Poor disk performance however no sign of failure

s_ladd · January 4, 2012, 10:47am

Hello guys,
I have two servers performing the same disk operations. I believe one server is having a disk's impending failure however I have no hard evidence to prove it. This is a pair of Netra 210's with 2 drives in a hardware raid mirror (LSI raid controller). While performing intensive reads and writes, the system gets backed up with data that previously it was able to handle without issue.

Raidctl -l shows the array is still in optimal condition however iostat shows the wsvc_t and asvc_t being much more excessive in comparision on the server with the potential problem. iostat -Exn only shows 2 soft errors, 0 hard errors, and 0 transport errors.

The load is ranging between 1.25 and 2.0 and cpu utilization is not going above 40%. The server is not heavily using memory at this time either.

What else can I look at to help identify this problem. Thanks for looking.

rbatte1 · January 4, 2012, 11:36am

Plenty to look for here, not that this is an easy answer:-

Using vmstat (see your man page for what your output shows you) is your server paging a lot? Consider the placement of the page volumes/files. If you have matching memory and potentially there is a process consuming lost of memory, have a look with something like ps el|sort -n +9 based on the AIX version of ps so you will need to carefully read your man page for that. Take care to check if you want the flags with or without the leading hyphen.
Is there a process you don't expect running disk sync all the time? We have users of SQL tools forgetting where they are an initiating /usr/bin/update by mistake and that cripples us sometimes.
Are the disks actually comparable?
Are you the only user of both servers or is something else skewing your results?
Have you recently replaced a disk and one server is still mirroring? Are the RAID controller status displays showing that you are fully operational?
Is anything else hitting your network card and causing the server to spend some time responding to that?

Sorry to be soooo vague, but it's one of the less fun things you have to do as the system manager (more than just an administrator) in tracing what's going on and looking for contention. It can prove a costly time investment.

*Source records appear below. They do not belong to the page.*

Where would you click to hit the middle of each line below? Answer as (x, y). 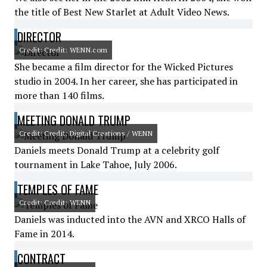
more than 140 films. (59, 95)
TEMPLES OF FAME (58, 190)
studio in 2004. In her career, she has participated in (126, 81)
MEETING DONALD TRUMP (74, 120)
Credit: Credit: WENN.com (63, 50)
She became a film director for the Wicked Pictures (124, 67)
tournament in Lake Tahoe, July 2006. (96, 164)
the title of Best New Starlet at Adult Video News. (122, 12)
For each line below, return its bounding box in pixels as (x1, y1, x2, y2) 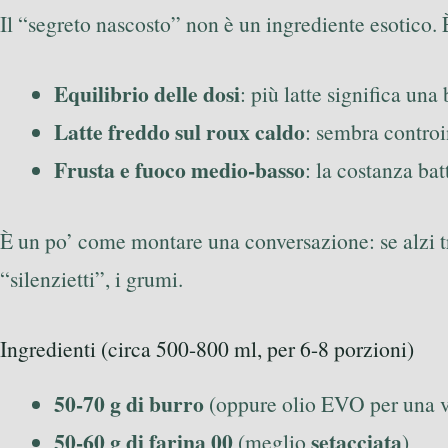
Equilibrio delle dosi (54, 78, 240, 110)
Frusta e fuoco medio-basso (54, 154, 305, 186)
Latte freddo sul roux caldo (54, 116, 305, 148)
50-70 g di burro (54, 387, 204, 419)
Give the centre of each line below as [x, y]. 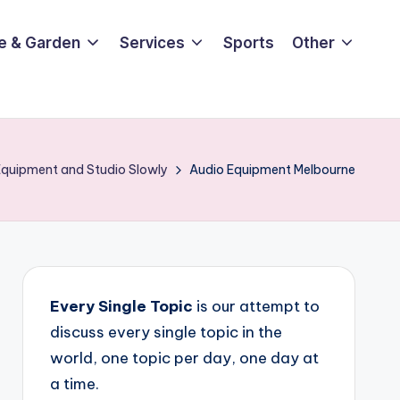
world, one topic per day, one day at [184, 358]
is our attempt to [256, 306]
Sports [248, 42]
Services [152, 42]
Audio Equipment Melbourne [272, 170]
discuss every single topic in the [166, 332]
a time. [74, 384]
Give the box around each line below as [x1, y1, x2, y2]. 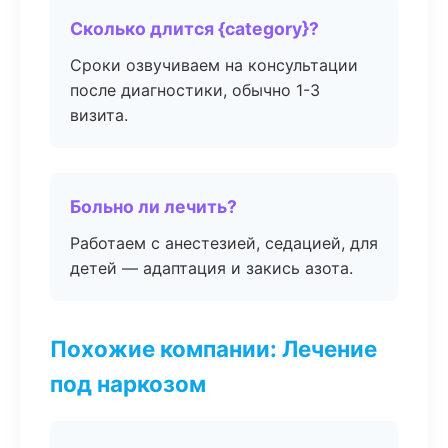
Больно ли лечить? [70, 196, 237, 217]
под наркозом [50, 370, 206, 397]
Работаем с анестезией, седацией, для [70, 233, 378, 253]
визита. [70, 105, 128, 125]
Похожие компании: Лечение [50, 335, 377, 362]
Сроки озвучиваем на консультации [70, 55, 358, 75]
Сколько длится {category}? [70, 18, 319, 39]
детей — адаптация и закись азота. [70, 258, 353, 278]
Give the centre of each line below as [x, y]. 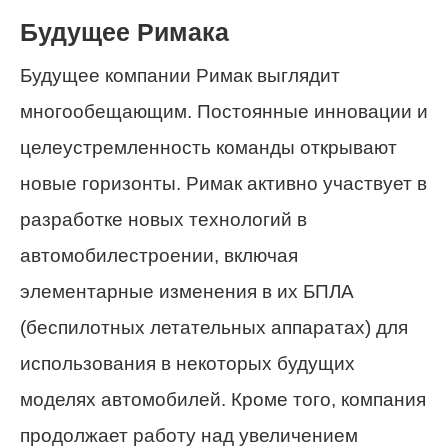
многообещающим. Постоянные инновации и [224, 112]
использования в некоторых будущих [187, 364]
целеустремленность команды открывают [208, 148]
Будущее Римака [124, 33]
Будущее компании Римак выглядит [180, 76]
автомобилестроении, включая [159, 256]
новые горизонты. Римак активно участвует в [223, 184]
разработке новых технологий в [163, 220]
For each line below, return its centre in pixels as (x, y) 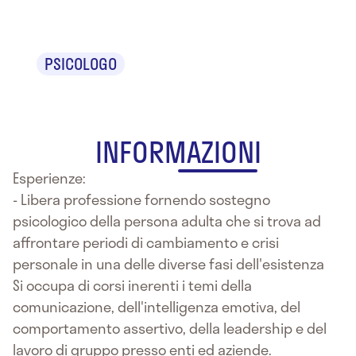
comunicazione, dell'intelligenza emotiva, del (157, 306)
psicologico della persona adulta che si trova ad (167, 221)
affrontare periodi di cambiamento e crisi (146, 242)
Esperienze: (49, 178)
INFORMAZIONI (178, 151)
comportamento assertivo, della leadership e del (170, 328)
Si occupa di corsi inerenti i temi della (132, 285)
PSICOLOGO (81, 63)
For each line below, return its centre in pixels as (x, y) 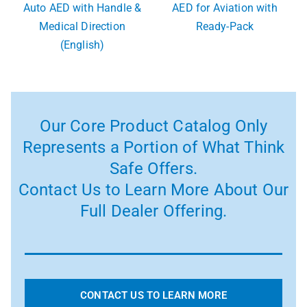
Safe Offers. (153, 169)
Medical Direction (82, 27)
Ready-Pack (225, 27)
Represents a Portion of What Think (153, 148)
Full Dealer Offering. (153, 211)
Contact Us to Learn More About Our (153, 190)
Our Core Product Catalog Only (153, 126)
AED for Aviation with (225, 8)
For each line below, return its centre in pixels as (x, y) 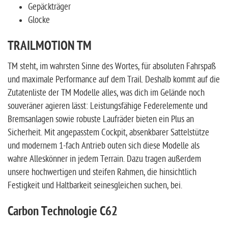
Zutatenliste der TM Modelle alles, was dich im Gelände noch (106, 93)
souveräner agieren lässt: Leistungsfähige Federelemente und (108, 106)
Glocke (39, 20)
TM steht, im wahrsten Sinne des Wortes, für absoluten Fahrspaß (112, 66)
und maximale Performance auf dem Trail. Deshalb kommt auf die (114, 80)
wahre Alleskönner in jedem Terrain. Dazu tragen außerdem (104, 159)
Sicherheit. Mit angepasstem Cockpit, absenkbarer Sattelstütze (108, 133)
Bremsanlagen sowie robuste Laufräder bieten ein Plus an (101, 119)
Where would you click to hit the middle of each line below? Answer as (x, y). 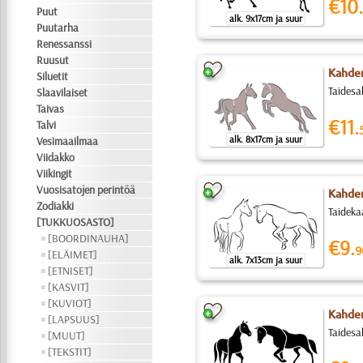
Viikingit (55, 173)
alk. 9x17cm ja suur (265, 18)
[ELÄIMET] (73, 254)
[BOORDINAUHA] (89, 238)
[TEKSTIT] (70, 352)
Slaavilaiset (62, 92)
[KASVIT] (69, 287)
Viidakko (56, 157)
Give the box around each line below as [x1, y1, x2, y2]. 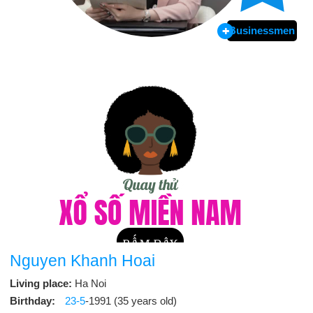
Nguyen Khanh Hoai [10, 252, 155, 270]
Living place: [10, 277, 75, 289]
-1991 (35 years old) [85, 295, 177, 307]
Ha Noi [75, 277, 106, 289]
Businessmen [228, 24, 296, 37]
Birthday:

I hope that this helps somewhere, but I'm sure there will be other suggestions to trawl through too.

Robin
Liverpool/Blackburn
UK

s_ladd · January 4, 2012, 4:12pm

Thanks for the suggestions. I have checked most of that with no avail. I found that format has some disk analyzing tools built in however I have questions about whether this will damage data on the system.. These are the options I am interested in. Now, how can one option not harm SunOS and the other two not harm data? Has anyone performed these tests?

format> analyze

ANALYZE MENU:
read - read only test (doesn't harm SunOS)
refresh - read then write (doesn't harm data)
test - pattern testing (doesn't harm data)

rbatte1 · January 4, 2012, 5:32pm

Eeek! Time to be careful.

On Solaris/SunOS, the format command is the disk slicing tool mainly. You can destroy the system pretty easily with it, as I know to my cost :o

The analyze tests you have found shoud be okay to run and they will look for dodgy disk blocks and perhas will flush something out, but they will really hurt performance whilst you run them. I'm not sure if you have to have all the filesystems on those disks unmounted first. It's been such a long time :rolleyes:

Just because I'm paranoid, make sure you get a good backup before you start, then read that manual pages several times to be sure.

Robin
Liverpool/Blackburn
UK

s_ladd · January 6, 2012, 3:07pm

Thanks Robin,
I was able to run the command against our server in the lab without any problems for a read test. In order to run the other commands you have to have the disk unmounted.